:: TASK STATEMENT ::
Your task is to restate exactly the lines from the one holding "a parallel region is" to the end of the entries below, inclusive.

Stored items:
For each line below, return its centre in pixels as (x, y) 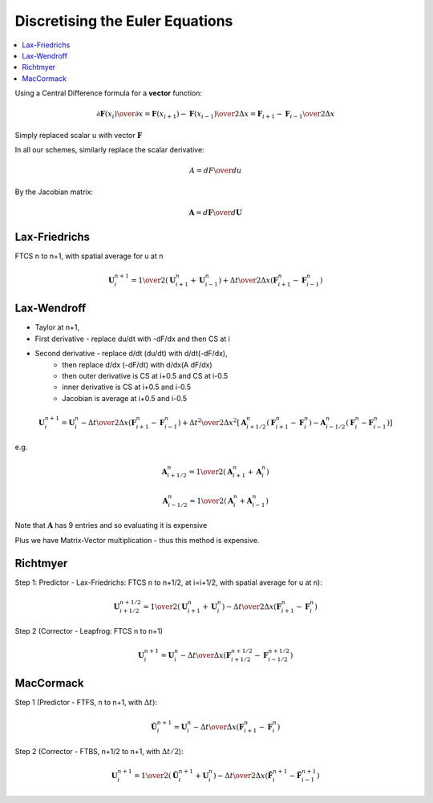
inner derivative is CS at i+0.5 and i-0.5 (127, 387)
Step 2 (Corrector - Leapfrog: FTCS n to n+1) (89, 631)
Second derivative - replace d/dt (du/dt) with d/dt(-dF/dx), (131, 354)
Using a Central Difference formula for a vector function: (109, 93)
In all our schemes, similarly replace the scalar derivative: (109, 150)
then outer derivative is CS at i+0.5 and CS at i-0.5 (145, 375)
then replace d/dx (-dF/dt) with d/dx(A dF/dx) (137, 364)
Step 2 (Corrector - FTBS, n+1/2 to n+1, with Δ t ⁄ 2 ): (99, 752)
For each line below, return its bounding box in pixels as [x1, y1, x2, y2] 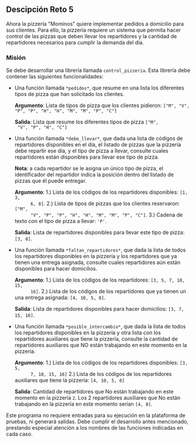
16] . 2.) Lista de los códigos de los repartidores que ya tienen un [30, 288, 186, 295]
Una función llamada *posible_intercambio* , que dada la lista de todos [14, 323, 186, 330]
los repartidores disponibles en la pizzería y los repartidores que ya [14, 253, 177, 260]
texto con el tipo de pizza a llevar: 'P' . [14, 218, 107, 225]
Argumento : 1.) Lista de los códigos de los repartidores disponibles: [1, [14, 189, 188, 196]
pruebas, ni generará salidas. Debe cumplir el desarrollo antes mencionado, [6, 418, 189, 425]
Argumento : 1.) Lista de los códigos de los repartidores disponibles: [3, [14, 359, 188, 366]
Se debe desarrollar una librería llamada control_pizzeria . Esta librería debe [6, 67, 191, 74]
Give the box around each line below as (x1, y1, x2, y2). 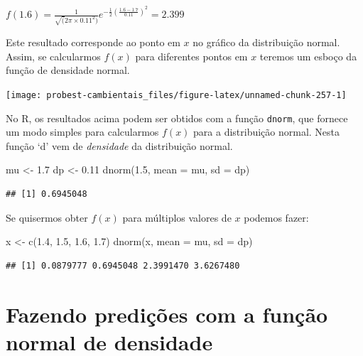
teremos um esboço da (259, 48, 357, 63)
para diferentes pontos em (135, 48, 248, 63)
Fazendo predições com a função (6, 299, 328, 328)
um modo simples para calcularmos (6, 124, 159, 139)
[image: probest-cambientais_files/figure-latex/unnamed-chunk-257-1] (6, 90, 347, 100)
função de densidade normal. (6, 63, 130, 77)
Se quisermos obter (6, 210, 88, 225)
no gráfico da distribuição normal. (193, 35, 340, 50)
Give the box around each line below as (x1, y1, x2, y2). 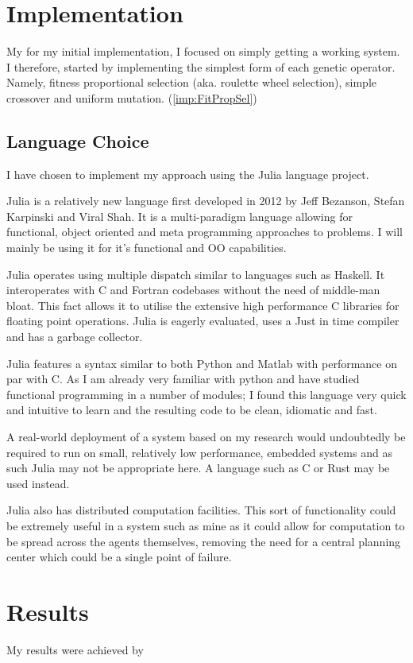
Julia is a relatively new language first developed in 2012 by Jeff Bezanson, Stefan (6, 192, 405, 209)
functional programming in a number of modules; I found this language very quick (6, 386, 407, 402)
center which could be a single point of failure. (6, 549, 232, 565)
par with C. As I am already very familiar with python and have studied (6, 370, 360, 387)
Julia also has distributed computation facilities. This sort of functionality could (6, 502, 396, 518)
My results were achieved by (6, 641, 144, 657)
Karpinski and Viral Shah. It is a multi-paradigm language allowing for (6, 207, 353, 224)
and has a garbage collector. (6, 328, 143, 345)
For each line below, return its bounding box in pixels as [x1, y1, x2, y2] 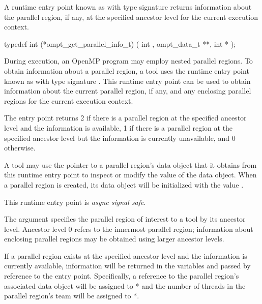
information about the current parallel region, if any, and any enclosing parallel [4, 85, 251, 96]
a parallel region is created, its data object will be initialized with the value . [4, 179, 244, 190]
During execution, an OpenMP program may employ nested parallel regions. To [4, 55, 253, 66]
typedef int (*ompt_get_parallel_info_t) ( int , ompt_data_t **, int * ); [4, 38, 236, 49]
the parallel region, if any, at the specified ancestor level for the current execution [4, 11, 258, 22]
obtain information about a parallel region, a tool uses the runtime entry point [4, 65, 249, 76]
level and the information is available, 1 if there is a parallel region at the [4, 122, 233, 133]
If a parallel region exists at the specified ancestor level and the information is [4, 250, 247, 261]

:: OUTPUT FOR THIS EXERCISE ::
a parallel region is created, its data object will be initialized with the value . [4, 179, 244, 190]
During execution, an OpenMP program may employ nested parallel regions. To [4, 55, 253, 66]
typedef int (*ompt_get_parallel_info_t) ( int , ompt_data_t **, int * ); [4, 38, 236, 49]
the parallel region, if any, at the specified ancestor level for the current execution [4, 11, 258, 22]
obtain information about a parallel region, a tool uses the runtime entry point [4, 65, 249, 76]
level and the information is available, 1 if there is a parallel region at the [4, 122, 233, 133]
If a parallel region exists at the specified ancestor level and the information is [4, 250, 247, 261]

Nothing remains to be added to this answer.